Q. 6. Why some countries impose higher taxes on car ownership? How is the scenario in your country?
Answer: The primary reason to impose hefty taxes on car ownership is to discourage citizens from buying and using more and more private cars and to curb air pollution.
The scenario in my country is not much different when it comes to imposing higher taxes on car ownership. In fact, over the last decade, the number of private cars has increased to such extent that the government has been forced to put a tax on the ownership of a new car as high as 300% of the purchasing price in some cases!
This kind of high taxes is only natural in countries where there are a huge number of travellers with significantly limited road infrastructures as this is how the government of a country tries to limit the number of private cars on the streets. This should be also a familiar scenario in countries where there are risks of higher air pollution than its normal danger level.
IELTS Speaking Part 3 topic: Famous Person.
1. Do you think that famous people are generally happier than ordinary people?
2. What qualities does a person need to have in order to be famous?
3. Is it easier or more difficult to achieve fame today than in your grandparents’ time?
4. Describe the ways that famous people influence the public.
5. Do you think more is expected from famous people than ordinary citizens?
6. What types of people become famous in your country? Do you want to be famous?
Q. 1. Do you think that famous people are generally happier than ordinary people?

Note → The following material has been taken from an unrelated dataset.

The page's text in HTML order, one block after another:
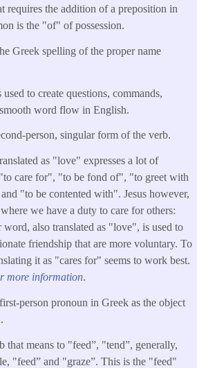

Answer: The problem with the definition of “happiness” is that it just has no common definition and meaning that is accepted by all. In fact, every individual chooses to define happiness in his/ her own unique way the way he/she deems it.
So, are the famous people are generally happier than ordinary people? Well, I would venture to say that being “famous” has nothing to do with being “happier” simply because “happiness” is nothing but just a state of mind. Of course, famous people are usually more satisfied than the average people because their “needs and wants” are easily met at their wills. But, unfortunately, we tend to confuse ‘satisfaction’ with ‘happiness’. However, does that necessarily mean that famous people can’t be happier than ordinary people? Well, the answer is, of course, they can be, but it will be so not because they are “famous”, but because they just “choose” to remain happy with or without having the “satisfaction” in life just like the “ordinary” people.
Q. 2. What qualities does a person need to have in order to be famous?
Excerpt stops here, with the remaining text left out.